彷彿是為了回應他的話,外面倏然間閃電雷鳴齊下,照亮了原本灰沉沉的天穹。大白天的,天突然黑得跟夜深似的,只有紫色的電光亮在天邊。里裏外外的宮人、侍從、太醫心中驚駭,莫名地膝蓋發軟,噗通噗通地跪了一地。

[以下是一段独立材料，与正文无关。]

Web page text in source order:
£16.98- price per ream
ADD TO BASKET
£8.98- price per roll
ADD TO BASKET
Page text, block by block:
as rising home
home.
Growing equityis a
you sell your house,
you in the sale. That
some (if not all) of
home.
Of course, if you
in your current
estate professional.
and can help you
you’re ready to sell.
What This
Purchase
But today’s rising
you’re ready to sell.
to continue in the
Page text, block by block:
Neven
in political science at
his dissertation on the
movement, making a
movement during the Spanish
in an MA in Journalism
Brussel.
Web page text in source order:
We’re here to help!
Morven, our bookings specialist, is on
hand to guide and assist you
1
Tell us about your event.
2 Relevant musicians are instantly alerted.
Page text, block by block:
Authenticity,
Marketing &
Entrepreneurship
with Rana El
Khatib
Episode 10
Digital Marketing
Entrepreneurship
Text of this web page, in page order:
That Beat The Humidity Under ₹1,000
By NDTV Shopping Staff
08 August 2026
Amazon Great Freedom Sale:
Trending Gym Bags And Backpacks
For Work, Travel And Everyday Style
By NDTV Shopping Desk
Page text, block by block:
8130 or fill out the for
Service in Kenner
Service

據說新皇降生時也有這樣的異象,那是老天送他來,如今是——如今是老天要接他回!

魏霆鈞收緊手臂,不再動彈,只有淚水無聲地滑落臉頰。

所有人都屏息跪地,聽着殿外雷電轟隆。

*

與此同時。

【亡國之君系統正在啟動中……】

【正在掃描宿主信息……】

姓名:姬瑾榮

年齡:十七歲

民望值:35250000點

登基時長:四年

【請選擇是否與系統綁定:是/否】

「是。」

【請選擇是否進入新世界:是/否】

「是。」

*

姬瑾榮再次睜開眼,看到的一切都是陌生的。

姬瑾榮本來應該死了,可是在他的魂魄飄飄蕩蕩過了許久,卻突然有一股力量將他拉扯進去。接着,他聽到了一個陌生的聲音在耳邊響起,對方自稱自己是一個「亡國之君系統」,要他前往不同的世界,撫平「亂臣賊子」的戾氣。

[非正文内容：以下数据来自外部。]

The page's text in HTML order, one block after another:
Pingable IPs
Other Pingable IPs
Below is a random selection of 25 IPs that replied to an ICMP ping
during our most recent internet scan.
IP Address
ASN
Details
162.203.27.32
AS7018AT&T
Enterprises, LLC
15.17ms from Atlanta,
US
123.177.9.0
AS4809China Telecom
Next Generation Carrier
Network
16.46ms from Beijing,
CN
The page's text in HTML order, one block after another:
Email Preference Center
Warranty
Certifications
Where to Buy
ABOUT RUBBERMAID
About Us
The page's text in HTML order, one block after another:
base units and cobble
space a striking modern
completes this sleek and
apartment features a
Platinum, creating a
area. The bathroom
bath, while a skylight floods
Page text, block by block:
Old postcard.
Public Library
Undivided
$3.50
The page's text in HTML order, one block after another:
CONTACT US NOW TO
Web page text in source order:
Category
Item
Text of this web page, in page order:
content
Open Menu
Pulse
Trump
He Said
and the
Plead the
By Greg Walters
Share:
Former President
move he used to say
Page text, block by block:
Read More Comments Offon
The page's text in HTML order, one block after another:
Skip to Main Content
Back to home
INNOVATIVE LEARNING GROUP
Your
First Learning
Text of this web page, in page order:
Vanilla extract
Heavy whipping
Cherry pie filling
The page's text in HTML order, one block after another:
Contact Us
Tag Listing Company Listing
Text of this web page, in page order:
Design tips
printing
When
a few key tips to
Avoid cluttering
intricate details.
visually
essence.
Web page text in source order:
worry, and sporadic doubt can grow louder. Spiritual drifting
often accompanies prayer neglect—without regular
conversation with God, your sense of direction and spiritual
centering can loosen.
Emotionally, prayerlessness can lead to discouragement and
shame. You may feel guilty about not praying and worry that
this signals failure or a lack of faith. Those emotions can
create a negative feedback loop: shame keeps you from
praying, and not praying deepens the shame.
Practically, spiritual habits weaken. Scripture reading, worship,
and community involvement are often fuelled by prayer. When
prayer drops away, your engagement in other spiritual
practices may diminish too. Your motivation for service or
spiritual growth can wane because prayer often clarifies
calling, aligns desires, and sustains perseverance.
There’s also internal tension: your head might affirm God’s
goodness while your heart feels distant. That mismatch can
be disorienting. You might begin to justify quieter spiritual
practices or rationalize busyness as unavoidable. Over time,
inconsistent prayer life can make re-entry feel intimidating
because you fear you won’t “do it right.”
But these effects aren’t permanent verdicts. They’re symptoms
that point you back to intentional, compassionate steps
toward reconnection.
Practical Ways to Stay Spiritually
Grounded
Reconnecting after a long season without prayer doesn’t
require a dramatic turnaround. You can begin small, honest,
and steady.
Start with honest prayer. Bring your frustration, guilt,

這「亂臣賊子」曾經也是像他這樣被「選定」的人,只是對方似乎脫出了系統的控制,破壞了一個又一個的世界。

姬瑾榮不太明白「系統」是什麼,卻知道這是自己活下去的機會。從對方的敘述中,他隱約猜出這個「亂臣賊子」與自己有着極深的牽絆,「亂臣賊子」所做的一切都因他而起——所以系統才會找到他。

「亂臣賊子」會是誰呢?姬瑾榮想來想去,發現只有魏霆鈞最有可能。

只有魏霆鈞才可能變成這樣的殺胚。

魏霆鈞也死了嗎?

那,魏霆鈞的心上人怎麼辦?

姬瑾榮擔憂片刻,揮開了腦中的思緒。不管怎麼樣,能活下去總是好的。既然他已經死了,那就好好適應新的世界吧——即使再過一段時間就要「亡國」,也比繼續當個到處飄蕩、無知無覺的孤魂要好。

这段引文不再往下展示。